Les yeux d'un pigeon
La sagesse populaire attribue une acuité visuelle extraordinaire à l'aigle et au faucon. Or, comme l'ont constaté les ornithologues, les pigeons ne sont pas en reste. De plus, ils distinguent parfaitement les couleurs, même à grande distance. C'est sur ces capacités que les services de sauvetage côtiers canadiens ont décidé de se pencher. Un entraînement spécifique a été mis en place pour les pigeons. On leur a appris à repérer les taches orange dans l'eau, c'est-à-dire la couleur des gilets de sauvetage et des embarcations pneumatiques. Des expériences ont démontré qu'un oiseau bien entraîné détecte la tache orange en mer trois fois mieux que le pilote le plus observateur et expérimenté.

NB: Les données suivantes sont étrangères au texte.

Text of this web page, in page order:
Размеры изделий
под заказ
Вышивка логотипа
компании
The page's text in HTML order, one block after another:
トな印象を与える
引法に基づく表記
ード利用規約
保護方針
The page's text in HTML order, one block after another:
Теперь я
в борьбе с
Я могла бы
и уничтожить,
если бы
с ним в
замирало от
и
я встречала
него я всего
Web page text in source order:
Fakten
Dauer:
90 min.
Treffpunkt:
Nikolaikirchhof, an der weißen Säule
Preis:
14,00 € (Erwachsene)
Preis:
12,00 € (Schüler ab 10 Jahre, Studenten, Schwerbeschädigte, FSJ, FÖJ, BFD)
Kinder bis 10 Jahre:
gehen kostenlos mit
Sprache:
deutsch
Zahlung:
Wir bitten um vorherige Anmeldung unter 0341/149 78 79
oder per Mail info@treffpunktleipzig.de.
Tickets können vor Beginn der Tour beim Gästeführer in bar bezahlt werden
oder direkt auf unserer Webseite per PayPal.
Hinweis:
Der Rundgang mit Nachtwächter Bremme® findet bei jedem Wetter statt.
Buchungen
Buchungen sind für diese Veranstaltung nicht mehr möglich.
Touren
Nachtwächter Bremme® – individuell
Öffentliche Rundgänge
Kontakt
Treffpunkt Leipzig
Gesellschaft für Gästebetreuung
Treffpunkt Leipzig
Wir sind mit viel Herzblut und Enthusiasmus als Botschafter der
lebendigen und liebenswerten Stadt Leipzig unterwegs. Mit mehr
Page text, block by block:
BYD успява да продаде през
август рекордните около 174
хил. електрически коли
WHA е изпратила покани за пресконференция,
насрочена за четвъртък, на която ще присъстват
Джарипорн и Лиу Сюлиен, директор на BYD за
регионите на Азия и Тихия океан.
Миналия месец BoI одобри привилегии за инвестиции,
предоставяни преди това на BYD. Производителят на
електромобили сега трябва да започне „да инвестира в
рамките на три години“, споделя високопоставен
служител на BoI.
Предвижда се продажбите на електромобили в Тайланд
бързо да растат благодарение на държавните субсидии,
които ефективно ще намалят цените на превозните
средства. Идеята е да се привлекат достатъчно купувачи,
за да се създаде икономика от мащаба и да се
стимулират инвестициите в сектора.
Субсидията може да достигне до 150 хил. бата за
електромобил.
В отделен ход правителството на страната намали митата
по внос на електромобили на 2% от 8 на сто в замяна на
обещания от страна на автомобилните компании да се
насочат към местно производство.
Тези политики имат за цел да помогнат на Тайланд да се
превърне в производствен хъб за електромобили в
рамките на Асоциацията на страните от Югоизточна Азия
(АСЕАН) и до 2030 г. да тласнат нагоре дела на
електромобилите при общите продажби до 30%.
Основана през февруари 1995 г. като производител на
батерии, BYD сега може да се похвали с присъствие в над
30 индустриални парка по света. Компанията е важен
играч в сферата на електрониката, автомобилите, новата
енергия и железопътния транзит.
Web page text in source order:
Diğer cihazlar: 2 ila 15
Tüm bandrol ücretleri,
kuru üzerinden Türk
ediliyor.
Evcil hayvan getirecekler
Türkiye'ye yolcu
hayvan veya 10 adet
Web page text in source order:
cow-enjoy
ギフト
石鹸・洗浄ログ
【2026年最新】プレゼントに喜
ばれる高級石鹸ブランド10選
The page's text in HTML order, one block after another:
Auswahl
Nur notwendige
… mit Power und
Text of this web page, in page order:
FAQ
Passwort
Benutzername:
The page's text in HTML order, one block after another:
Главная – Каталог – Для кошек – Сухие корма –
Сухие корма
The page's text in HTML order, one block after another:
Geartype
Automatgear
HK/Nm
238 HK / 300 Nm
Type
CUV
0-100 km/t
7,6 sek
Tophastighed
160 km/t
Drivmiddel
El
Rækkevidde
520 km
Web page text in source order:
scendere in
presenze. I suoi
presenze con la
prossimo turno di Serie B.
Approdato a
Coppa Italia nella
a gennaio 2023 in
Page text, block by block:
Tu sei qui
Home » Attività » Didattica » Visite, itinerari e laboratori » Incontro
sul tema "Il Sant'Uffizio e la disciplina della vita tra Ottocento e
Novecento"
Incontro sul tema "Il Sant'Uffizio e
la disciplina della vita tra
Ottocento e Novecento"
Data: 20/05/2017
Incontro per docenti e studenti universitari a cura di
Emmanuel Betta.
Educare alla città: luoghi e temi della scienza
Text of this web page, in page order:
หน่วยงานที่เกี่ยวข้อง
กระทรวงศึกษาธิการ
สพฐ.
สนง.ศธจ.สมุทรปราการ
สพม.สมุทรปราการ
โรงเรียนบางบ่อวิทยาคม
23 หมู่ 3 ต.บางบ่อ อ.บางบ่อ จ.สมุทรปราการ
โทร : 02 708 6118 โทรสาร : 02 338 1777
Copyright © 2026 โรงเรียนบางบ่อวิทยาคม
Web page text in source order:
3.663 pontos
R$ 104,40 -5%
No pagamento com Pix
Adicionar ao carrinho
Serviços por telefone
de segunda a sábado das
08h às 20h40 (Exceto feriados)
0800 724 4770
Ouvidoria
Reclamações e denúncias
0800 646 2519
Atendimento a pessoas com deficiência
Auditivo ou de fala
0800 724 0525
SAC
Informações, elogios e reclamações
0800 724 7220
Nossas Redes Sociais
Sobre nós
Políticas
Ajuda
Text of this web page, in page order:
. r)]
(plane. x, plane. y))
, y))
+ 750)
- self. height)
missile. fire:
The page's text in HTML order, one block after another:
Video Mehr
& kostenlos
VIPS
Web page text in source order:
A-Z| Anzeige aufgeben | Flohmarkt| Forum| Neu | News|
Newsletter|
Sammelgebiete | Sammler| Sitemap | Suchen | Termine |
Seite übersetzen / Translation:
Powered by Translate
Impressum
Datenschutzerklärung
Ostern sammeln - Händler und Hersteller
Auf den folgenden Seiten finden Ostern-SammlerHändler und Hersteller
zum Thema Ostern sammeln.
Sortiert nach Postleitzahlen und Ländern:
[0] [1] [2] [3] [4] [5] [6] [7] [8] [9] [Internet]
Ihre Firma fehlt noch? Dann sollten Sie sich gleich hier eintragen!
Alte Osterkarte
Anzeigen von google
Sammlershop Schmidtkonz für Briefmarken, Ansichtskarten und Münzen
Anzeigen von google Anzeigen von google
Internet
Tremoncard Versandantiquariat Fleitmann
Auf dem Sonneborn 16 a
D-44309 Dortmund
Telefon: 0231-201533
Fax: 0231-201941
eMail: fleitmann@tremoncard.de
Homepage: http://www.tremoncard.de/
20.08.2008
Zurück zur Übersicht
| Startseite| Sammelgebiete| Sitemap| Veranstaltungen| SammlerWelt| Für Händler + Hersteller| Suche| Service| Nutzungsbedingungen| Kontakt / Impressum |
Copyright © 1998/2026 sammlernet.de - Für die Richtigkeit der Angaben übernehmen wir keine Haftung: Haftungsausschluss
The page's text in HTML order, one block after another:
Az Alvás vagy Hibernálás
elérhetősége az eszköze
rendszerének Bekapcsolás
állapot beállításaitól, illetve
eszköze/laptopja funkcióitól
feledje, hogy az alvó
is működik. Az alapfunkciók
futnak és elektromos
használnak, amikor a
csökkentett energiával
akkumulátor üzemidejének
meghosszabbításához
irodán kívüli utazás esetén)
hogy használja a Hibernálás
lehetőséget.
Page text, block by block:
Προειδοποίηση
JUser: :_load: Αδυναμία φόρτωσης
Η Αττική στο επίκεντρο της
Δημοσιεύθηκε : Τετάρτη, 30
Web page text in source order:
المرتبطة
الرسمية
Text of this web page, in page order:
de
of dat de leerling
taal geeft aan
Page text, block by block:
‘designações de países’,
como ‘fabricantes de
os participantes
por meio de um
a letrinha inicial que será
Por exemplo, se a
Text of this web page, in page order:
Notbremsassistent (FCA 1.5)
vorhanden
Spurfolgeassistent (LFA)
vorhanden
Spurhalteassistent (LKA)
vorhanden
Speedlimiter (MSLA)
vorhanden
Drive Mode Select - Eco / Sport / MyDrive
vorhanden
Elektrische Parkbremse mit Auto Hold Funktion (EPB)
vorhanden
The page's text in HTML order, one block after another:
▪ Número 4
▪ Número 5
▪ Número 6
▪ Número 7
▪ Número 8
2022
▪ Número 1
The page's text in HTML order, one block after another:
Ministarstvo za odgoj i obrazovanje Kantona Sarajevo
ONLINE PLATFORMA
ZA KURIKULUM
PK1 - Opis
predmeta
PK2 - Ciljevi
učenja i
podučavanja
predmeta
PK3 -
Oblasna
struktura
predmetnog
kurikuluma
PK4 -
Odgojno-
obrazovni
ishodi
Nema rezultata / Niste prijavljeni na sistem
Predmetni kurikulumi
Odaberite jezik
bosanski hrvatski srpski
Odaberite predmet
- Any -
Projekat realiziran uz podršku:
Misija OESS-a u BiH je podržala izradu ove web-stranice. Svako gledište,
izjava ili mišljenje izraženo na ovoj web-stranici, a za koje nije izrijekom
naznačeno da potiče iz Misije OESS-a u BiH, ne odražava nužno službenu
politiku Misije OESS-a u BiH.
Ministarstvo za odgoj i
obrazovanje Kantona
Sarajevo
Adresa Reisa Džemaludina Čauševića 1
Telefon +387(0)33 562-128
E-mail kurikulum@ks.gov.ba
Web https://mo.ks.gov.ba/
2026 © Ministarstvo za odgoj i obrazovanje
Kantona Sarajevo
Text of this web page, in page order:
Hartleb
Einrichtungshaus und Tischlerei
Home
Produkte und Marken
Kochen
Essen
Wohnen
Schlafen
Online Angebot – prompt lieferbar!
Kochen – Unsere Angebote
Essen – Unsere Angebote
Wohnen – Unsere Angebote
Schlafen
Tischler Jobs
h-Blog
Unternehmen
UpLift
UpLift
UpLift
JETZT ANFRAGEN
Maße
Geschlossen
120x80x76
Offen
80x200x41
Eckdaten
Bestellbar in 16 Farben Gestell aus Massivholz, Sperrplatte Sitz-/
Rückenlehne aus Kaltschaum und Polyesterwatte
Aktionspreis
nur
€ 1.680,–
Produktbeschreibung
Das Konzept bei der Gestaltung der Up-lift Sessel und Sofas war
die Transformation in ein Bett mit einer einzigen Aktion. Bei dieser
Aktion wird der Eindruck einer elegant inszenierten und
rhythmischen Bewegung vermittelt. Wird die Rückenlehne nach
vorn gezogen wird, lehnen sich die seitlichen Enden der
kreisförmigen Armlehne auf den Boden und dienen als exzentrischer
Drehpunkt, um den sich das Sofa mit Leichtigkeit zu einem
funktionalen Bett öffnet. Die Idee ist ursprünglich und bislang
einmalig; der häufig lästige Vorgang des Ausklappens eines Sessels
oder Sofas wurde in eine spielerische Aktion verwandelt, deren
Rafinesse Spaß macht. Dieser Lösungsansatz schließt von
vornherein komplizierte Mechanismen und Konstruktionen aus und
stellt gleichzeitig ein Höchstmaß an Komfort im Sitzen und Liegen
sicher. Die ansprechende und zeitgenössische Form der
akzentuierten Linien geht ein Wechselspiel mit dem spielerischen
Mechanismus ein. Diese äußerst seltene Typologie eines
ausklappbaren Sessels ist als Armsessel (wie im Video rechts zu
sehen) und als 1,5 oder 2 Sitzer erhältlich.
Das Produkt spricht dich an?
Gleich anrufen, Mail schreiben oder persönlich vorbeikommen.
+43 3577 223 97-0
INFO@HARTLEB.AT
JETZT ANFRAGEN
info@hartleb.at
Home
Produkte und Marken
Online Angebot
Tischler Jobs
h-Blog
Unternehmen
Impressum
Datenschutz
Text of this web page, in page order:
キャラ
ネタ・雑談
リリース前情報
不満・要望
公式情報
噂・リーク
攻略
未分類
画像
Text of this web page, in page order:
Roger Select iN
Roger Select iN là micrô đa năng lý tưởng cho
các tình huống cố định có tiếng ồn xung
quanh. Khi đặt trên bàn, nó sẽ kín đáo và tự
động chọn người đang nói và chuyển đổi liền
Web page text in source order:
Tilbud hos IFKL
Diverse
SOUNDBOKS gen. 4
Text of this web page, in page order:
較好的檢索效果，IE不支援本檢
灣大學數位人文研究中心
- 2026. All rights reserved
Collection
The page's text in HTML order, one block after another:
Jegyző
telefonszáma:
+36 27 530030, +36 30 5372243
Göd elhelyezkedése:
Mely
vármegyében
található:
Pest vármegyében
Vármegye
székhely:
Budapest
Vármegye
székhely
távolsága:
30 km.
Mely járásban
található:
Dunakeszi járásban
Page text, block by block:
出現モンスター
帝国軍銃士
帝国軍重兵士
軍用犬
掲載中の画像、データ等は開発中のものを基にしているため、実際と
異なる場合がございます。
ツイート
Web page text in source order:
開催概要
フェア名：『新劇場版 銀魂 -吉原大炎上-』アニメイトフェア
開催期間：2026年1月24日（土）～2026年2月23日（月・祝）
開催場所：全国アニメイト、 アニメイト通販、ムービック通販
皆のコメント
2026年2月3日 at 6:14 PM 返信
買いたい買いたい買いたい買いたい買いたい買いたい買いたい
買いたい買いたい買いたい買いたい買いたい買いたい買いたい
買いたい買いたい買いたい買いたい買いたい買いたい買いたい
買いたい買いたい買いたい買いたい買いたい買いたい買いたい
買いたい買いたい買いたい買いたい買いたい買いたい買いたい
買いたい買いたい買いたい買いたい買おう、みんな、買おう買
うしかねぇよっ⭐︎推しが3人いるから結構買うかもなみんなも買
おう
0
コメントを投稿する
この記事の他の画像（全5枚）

À propos du vol des pigeons
Les jeunes pigeons volent maladroitement au début. Auparavant, on pensait qu'ils apprenaient à voler grâce à l'entraînement. Pour vérifier cette hypothèse, une expérience a été menée : certains pigeons ont été relâchés dans la nature, tandis que d'autres ont été placés dans des cages si étroites qu'ils ne pouvaient même pas déployer leurs ailes. Lorsque les pigeons relâchés dans la nature ont appris à voler, les pigeons captifs ont également été relâchés, et il s'est avéré qu'ils volaient aussi bien que les pigeons libres. Ainsi, l'apprentissage du vol dépend principalement de la maturation des oiseaux et non de l'entraînement.
Qui montre le chemin
Il y a quelque temps, les biologistes pensaient que les oiseaux âgés et expérimentés, ayant effectué de nombreux allers-retours entre le nord et le sud, guidaient les jeunes. De fait, les oies et les canards sauvages, ainsi que les grues, migrent en groupes composés d'individus âgés et jeunes. Dans ces cas, le rôle prépondérant des adultes est évident. Une étude détaillée de ces migrations, réalisée grâce au baguage, a montré que de nombreux jeunes pinsons partent vers le sud avant les adultes.
Les oiseaux ont peur des serpents artificiels.
De nos jours, diverses méthodes sont utilisées pour éloigner les oiseaux des cultures agricoles. Il peut s'agir, par exemple, d'oiseaux empaillés aux ailes déployées, imitant un signal de danger. Un moyen de répulsion inattendu et très efficace s'est révélé être l'utilisation de serpents artificiels. Les expériences menées ont donné d'excellents résultats. Les dégâts causés aux plantations, par exemple, ont diminué de 17 % par rapport aux zones où d'autres épouvantails étaient utilisés. En l'absence de tels moyens de protection, les pertes atteignaient 30 %, contre seulement 3 % avec l'utilisation de serpents artificiels. Les serpents effraient les oiseaux par leur apparence et, de plus, contrairement à d'autres épouvantails, les oiseaux ne s'y habituent pas.